• Items from a data source
§
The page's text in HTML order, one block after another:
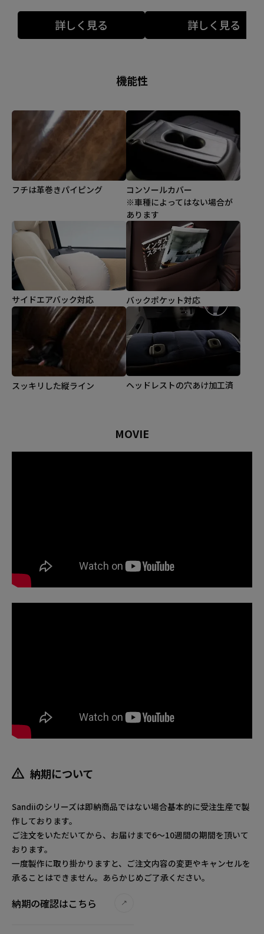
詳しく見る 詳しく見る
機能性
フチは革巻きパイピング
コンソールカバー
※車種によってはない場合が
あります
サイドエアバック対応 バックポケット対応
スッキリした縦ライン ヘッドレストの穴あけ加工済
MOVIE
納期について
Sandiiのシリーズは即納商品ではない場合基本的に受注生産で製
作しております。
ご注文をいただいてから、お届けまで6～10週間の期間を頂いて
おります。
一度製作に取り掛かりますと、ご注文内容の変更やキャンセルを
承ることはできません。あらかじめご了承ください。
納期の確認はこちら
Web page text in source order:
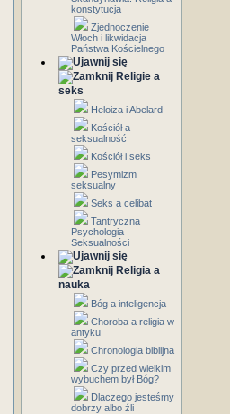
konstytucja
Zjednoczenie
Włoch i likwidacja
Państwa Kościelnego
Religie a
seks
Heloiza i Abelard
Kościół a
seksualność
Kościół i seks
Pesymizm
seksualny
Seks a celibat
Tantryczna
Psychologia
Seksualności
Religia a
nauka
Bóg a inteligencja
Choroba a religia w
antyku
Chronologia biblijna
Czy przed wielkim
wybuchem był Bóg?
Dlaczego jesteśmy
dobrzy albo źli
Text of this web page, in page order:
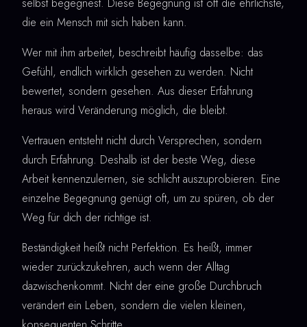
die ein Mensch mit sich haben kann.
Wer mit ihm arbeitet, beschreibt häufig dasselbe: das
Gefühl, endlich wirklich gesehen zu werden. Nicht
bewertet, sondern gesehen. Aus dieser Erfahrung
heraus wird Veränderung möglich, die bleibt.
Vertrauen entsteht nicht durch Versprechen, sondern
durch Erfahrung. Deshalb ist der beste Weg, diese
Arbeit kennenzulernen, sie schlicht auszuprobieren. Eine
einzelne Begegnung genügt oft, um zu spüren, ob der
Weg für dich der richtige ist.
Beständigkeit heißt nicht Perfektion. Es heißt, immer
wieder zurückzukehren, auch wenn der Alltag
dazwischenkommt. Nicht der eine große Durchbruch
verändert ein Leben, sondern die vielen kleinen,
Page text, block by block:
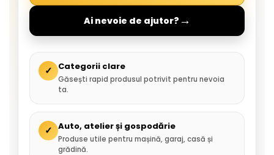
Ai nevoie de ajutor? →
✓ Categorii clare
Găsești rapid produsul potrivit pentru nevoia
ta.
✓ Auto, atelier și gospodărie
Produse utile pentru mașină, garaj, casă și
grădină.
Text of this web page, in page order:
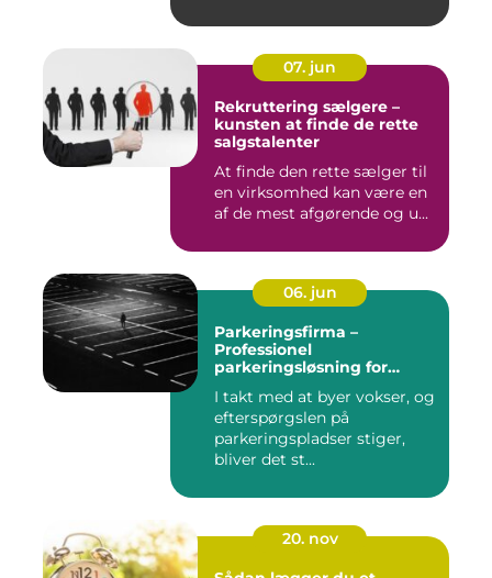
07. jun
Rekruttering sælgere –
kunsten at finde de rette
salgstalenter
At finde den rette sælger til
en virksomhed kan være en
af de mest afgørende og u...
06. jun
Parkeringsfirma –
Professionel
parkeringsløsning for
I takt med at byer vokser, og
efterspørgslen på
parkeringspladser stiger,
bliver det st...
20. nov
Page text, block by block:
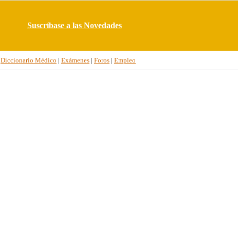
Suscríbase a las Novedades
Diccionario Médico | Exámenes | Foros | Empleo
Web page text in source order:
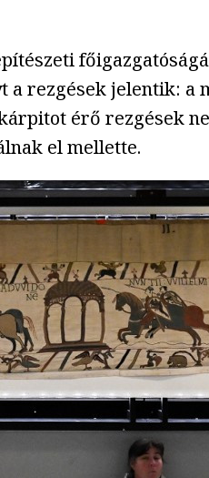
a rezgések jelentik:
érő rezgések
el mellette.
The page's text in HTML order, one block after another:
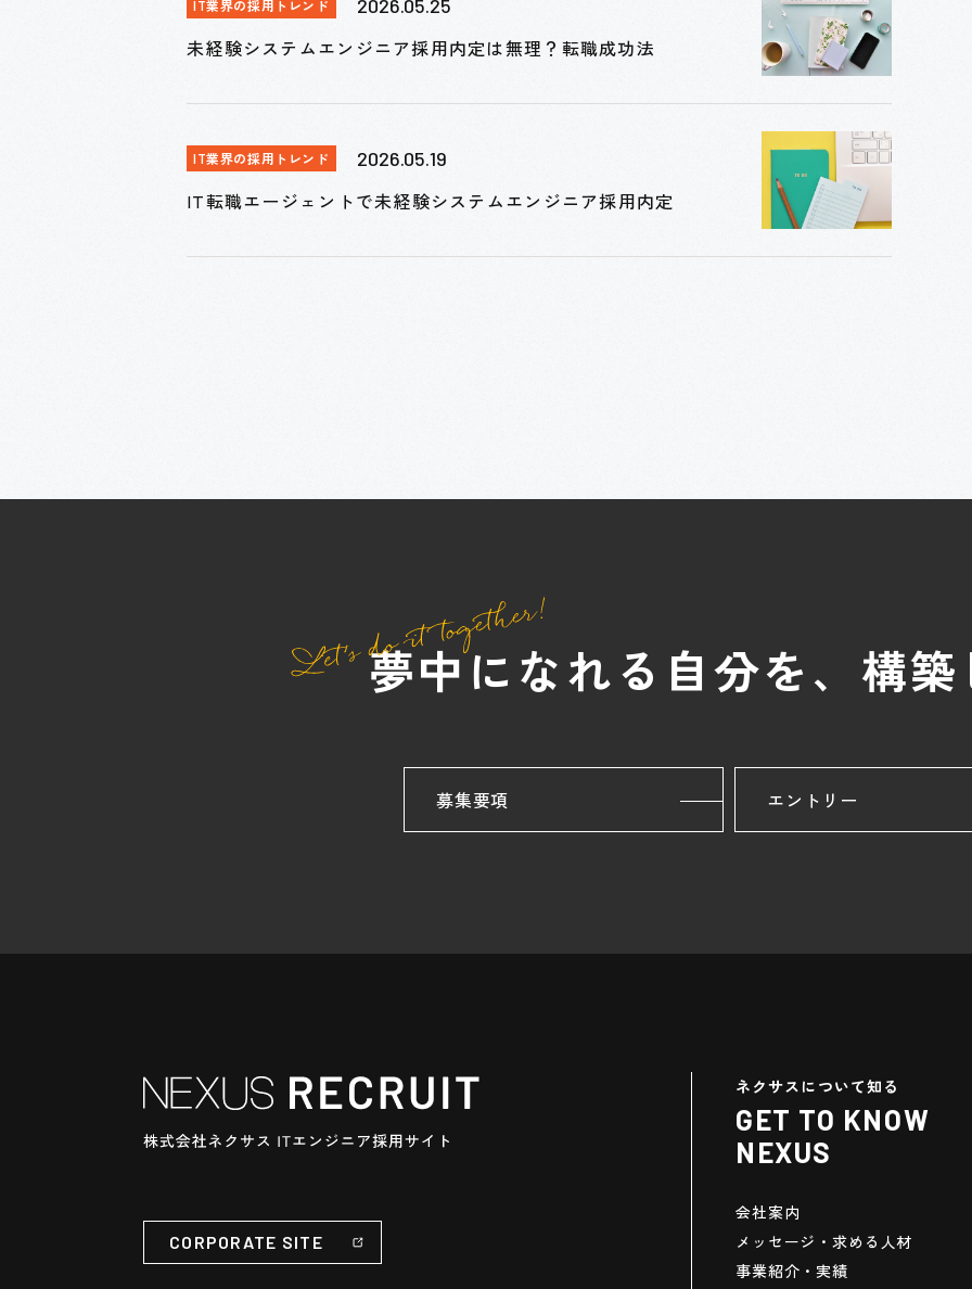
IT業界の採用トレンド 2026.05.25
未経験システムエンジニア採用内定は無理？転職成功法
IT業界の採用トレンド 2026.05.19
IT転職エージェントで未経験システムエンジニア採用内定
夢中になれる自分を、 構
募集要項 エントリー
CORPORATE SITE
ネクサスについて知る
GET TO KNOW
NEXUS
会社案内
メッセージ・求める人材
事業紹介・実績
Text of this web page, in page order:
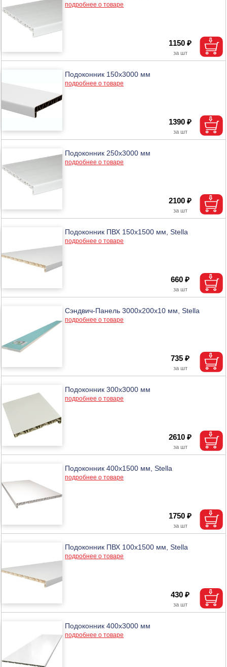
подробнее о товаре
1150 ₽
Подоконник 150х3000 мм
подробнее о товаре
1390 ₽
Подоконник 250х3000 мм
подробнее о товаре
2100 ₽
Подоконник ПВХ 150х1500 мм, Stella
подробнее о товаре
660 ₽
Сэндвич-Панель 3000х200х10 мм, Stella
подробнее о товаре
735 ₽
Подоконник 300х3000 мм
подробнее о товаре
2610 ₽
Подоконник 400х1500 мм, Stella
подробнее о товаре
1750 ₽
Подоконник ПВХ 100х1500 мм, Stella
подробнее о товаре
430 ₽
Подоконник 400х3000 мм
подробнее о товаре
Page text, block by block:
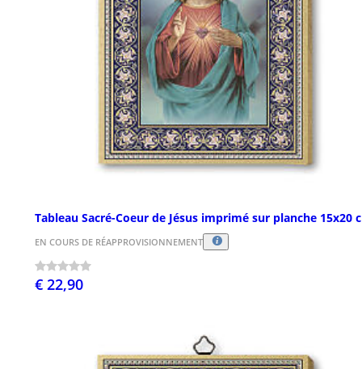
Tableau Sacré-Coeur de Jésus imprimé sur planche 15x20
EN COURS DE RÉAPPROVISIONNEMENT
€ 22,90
§
Your reply should restate every entry exactly, with the pictures left out.

The page's text in HTML order, one block after another:
詳しく見る 詳しく見る
機能性
フチは革巻きパイピング
コンソールカバー
※車種によってはない場合が
あります
サイドエアバック対応 バックポケット対応
スッキリした縦ライン ヘッドレストの穴あけ加工済
MOVIE
納期について
Sandiiのシリーズは即納商品ではない場合基本的に受注生産で製
作しております。
ご注文をいただいてから、お届けまで6～10週間の期間を頂いて
おります。
一度製作に取り掛かりますと、ご注文内容の変更やキャンセルを
承ることはできません。あらかじめご了承ください。
納期の確認はこちら
Web page text in source order:
konstytucja
Zjednoczenie
Włoch i likwidacja
Państwa Kościelnego
Religie a
seks
Heloiza i Abelard
Kościół a
seksualność
Kościół i seks
Pesymizm
seksualny
Seks a celibat
Tantryczna
Psychologia
Seksualności
Religia a
nauka
Bóg a inteligencja
Choroba a religia w
antyku
Chronologia biblijna
Czy przed wielkim
wybuchem był Bóg?
Dlaczego jesteśmy
dobrzy albo źli
Text of this web page, in page order:
die ein Mensch mit sich haben kann.
Wer mit ihm arbeitet, beschreibt häufig dasselbe: das
Gefühl, endlich wirklich gesehen zu werden. Nicht
bewertet, sondern gesehen. Aus dieser Erfahrung
heraus wird Veränderung möglich, die bleibt.
Vertrauen entsteht nicht durch Versprechen, sondern
durch Erfahrung. Deshalb ist der beste Weg, diese
Arbeit kennenzulernen, sie schlicht auszuprobieren. Eine
einzelne Begegnung genügt oft, um zu spüren, ob der
Weg für dich der richtige ist.
Beständigkeit heißt nicht Perfektion. Es heißt, immer
wieder zurückzukehren, auch wenn der Alltag
dazwischenkommt. Nicht der eine große Durchbruch
verändert ein Leben, sondern die vielen kleinen,
Page text, block by block:
Ai nevoie de ajutor? →
✓ Categorii clare
Găsești rapid produsul potrivit pentru nevoia
ta.
✓ Auto, atelier și gospodărie
Produse utile pentru mașină, garaj, casă și
grădină.
Text of this web page, in page order:
07. jun
Rekruttering sælgere –
kunsten at finde de rette
salgstalenter
At finde den rette sælger til
en virksomhed kan være en
af de mest afgørende og u...
06. jun
Parkeringsfirma –
Professionel
parkeringsløsning for
I takt med at byer vokser, og
efterspørgslen på
parkeringspladser stiger,
bliver det st...
20. nov
Page text, block by block:
Suscríbase a las Novedades
Diccionario Médico | Exámenes | Foros | Empleo
Web page text in source order:
a rezgések jelentik:
érő rezgések
el mellette.
The page's text in HTML order, one block after another:
IT業界の採用トレンド 2026.05.25
未経験システムエンジニア採用内定は無理？転職成功法
IT業界の採用トレンド 2026.05.19
IT転職エージェントで未経験システムエンジニア採用内定
夢中になれる自分を、 構
募集要項 エントリー
CORPORATE SITE
ネクサスについて知る
GET TO KNOW
NEXUS
会社案内
メッセージ・求める人材
事業紹介・実績
Text of this web page, in page order:
подробнее о товаре
1150 ₽
Подоконник 150х3000 мм
подробнее о товаре
1390 ₽
Подоконник 250х3000 мм
подробнее о товаре
2100 ₽
Подоконник ПВХ 150х1500 мм, Stella
подробнее о товаре
660 ₽
Сэндвич-Панель 3000х200х10 мм, Stella
подробнее о товаре
735 ₽
Подоконник 300х3000 мм
подробнее о товаре
2610 ₽
Подоконник 400х1500 мм, Stella
подробнее о товаре
1750 ₽
Подоконник ПВХ 100х1500 мм, Stella
подробнее о товаре
430 ₽
Подоконник 400х3000 мм
подробнее о товаре
Page text, block by block:
Tableau Sacré-Coeur de Jésus imprimé sur planche 15x20
EN COURS DE RÉAPPROVISIONNEMENT
€ 22,90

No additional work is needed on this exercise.